Review: ‘The Guardians’

Hot Docs 2018

3 mins read

The Guardians
(Canada, 104 minutes)
Dir: Billie Mintz
Programme: Canadian Spectrum. (World Premiere)


State-appointed guardianship in Nevada has become an issue in elder abuse. Numerous cases of guardianship have cropped up, where older people are threatened to comply, and, once in custody, are forced to obey strict rules, which ensure their incarceration. In The Guardians, victims discuss their stories. We hear of people who were told if they did not leave their homes they would be arrested or sent to psychiatric facilities; who were told they could not speak languages other than English lest they be capable of expressing their distress, or who were drugged to the point of constant, dangerous sedation. Families discuss being at a loss, not understanding, where their parents have been taken or why, while the guardians begin to siphon off the assets of their wards who, being generally retired homeowners, have a lot to be taken.

Guardianship is shocking, and obscure. The issue is not well known, as demonstrated by the multiple victims who struggled with their circumstances, never knowing if they were being lied to or manipulated until it was too late. Director Billie Mintz’s investigation reveals much in a thorough, informative way, allowing audiences to learn about this issue. Working heavily with the victims themselves, The Guardians allows the people most impacted by guardianship to speak for themselves, relating their experiences and their desires for justice. Not only does the film have value as educational, but as a podium for these people to express themselves and, hopefully, find some closure (and justice) in the face of the horrible things done to them.

But overall, The Guardians is almost painfully conventional. Straightforward to a fault, it drags on despite its reasonable runtime. Mintz, taking center stage as he investigates on screen, becomes a guide for audiences. He emotes melodramatically—at every turn, he expresses amplified incredulity, sorrow, and rage, at guardians and the systems that protect them.

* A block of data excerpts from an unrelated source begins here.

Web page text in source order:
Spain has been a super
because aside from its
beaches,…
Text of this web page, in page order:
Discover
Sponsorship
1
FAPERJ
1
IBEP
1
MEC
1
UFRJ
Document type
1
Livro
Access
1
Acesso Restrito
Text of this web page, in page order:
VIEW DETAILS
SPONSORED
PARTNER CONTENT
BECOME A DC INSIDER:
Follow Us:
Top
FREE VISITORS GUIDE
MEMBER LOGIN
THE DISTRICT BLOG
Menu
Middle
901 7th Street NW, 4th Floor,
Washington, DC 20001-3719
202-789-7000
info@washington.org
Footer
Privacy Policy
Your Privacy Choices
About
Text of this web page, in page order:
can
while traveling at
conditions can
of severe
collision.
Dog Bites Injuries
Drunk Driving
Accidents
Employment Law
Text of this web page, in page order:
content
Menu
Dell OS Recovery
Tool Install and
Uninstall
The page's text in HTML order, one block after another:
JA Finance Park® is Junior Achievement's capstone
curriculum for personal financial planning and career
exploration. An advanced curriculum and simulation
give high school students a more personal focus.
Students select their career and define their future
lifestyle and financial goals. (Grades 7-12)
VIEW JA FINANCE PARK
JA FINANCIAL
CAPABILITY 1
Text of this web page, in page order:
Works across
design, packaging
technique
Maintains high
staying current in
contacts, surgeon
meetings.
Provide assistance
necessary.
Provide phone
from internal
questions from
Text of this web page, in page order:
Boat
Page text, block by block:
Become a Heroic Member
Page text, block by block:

Mintz seems to have no tangible connection to the issue of guardianship. On the face of the people actually abused, the children that lost their parents, the families that have been financially manipulated, the constant focus on the director feels tasteless, and his exaggerated emotions, though warranted, seem to be just that: exaggerated. The Guardians sheds lights on an under-discussed issue, and it definitely has its heart in the right place. Hopefully, it can raise awareness and even cause change. But the way it is made is not entirely successful, and often takes away from the problems at hand.